In recent years, artificial bone grafting for treatment of a bone defect of a patient has received attention, since this therapeutic method imposes less physical burden on the patient than autologous bone grafting for treatment of the bone defect, and does not involve problems associated with preparation of autologous bone grafts.
A bioceramic material such as hydroxyapatite has been known as a good artificial bone material, since it chemically binds to bone. Unfortunately, such a bioceramic material has low strength and poor impact resistance.

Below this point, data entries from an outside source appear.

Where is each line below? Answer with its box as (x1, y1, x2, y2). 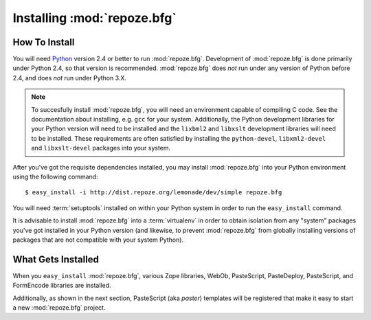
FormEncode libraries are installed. (12, 282, 111, 290)
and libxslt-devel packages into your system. (31, 144, 171, 152)
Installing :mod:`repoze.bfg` (12, 10, 177, 25)
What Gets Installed (12, 253, 100, 265)
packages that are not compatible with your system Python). (12, 236, 184, 244)
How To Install (12, 36, 75, 48)
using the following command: (12, 172, 99, 181)
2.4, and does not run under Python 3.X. (12, 73, 127, 82)
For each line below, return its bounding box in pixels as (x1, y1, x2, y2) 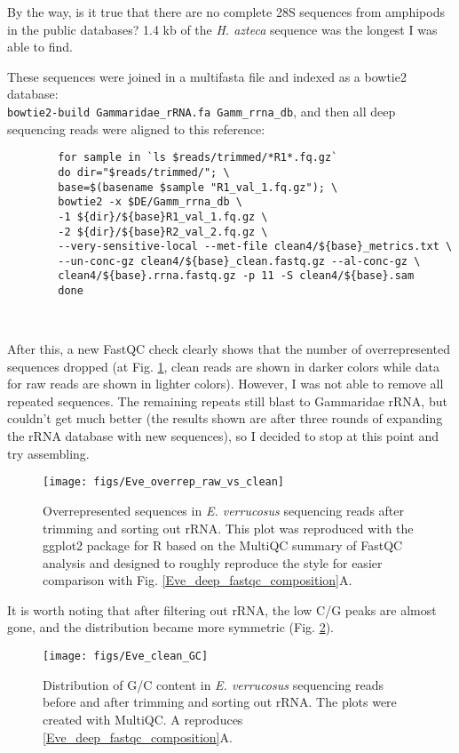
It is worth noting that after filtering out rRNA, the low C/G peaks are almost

A metal material having very high strength, such as a titanium alloy or a cobalt-chromium alloy, has also been known as an artificial bone material. However, such a metal material probably causes, for example, metal allergy, and has a much higher elastic modulus than biological bone. Thus, when artificial bone formed of a metal material is transplanted to, for example, a bone defect, stress shielding may occur due to the difference in mechanical characteristics between the metal material and biological bone, resulting in absorption of bone around the bone defect, and weakening of the bone.
In recent years, a resin (e.g., engineering plastic) has received attention as a material which can solve the aforementioned problems and has mechanical characteristics similar to those of biological bone. For example, high-density polyethylene resin is suitable as an artificial bone material, because of its very low elasticity. Polyether ether ketone (PEEK) is also suitable as an artificial bone material, since it has mechanical characteristics similar to those of biological bone, and exhibits excellent biocompatibility.
As is well known in the art, the structure of artificial bone is an important factor in terms of its binding ability to biological bone. Thus, a method has been proposed which transforms the surface of a resin molded product or the entire molded product into a porous structure so that a biological tissue readily enters the molded product when it is embedded into a living organism.
For example, Patent Document 1 describes “A polymer compound porous composite structure characterized by comprising a first sponge-like polymer compound porous structure including, in its pores and surface portions, a second sponge-like polymer compound porous structure which is formed of a polymer compound different from that forming the first sponge-like polymer compound porous structure.” (claim 1).
Patent Document 2 describes “A composition characterized by comprising a porous macro (gross) structure formed of a biodegradable polymer and having open voids, and a porous microstructure having a large surface area per unit weight and located in the open voids.” (claim 1) and “A composition according to claim 1, wherein the porous microstructure is formed of a chemotactic ground substance.” (claim 2).
Patent Document 3 describes “A biodegradable and biocompatible porous scaffold characterized by a substantially continuous polymer phase having a highly interconnected bimodal distribution of open pore sizes comprising rounded large open pores of about 50 to about 500 microns in diameter and rounded small open pores less than 20 microns in size, wherein said small pores are aligned in an orderly linear fashion within the walls of the large pores.” (claim 1) and “The small pores are formed when the polymer solution undergoes phase separation under cooling.” (paragraph 0037).
Patent Document 4 describes “A porous structure comprising a network of polymer granules that are melted together at contact points, a microporous surface structure on the granules, and a plurality of interstitial spaces between the polymer granules” (claim 24) and “The particles are mixed with β-TCP at a ratio of 90% polymer 10% β-TCP. The resulting powder mix includes polymer particles coated with β-TCP. The presence of β-TCP causes the particles to bead and to prevent flow at or above the melting point of the polymer. The final material defines an interconnecting porous polymer with β-TCP coating. In a selected embodiment, the β-TCP or other coating powder is later removed from exposed surfaces within pores via acid leaching, a selective solvent process, or another powder removal process. In this case, the surface is calcium poor.” (paragraphs 0024 and 0025).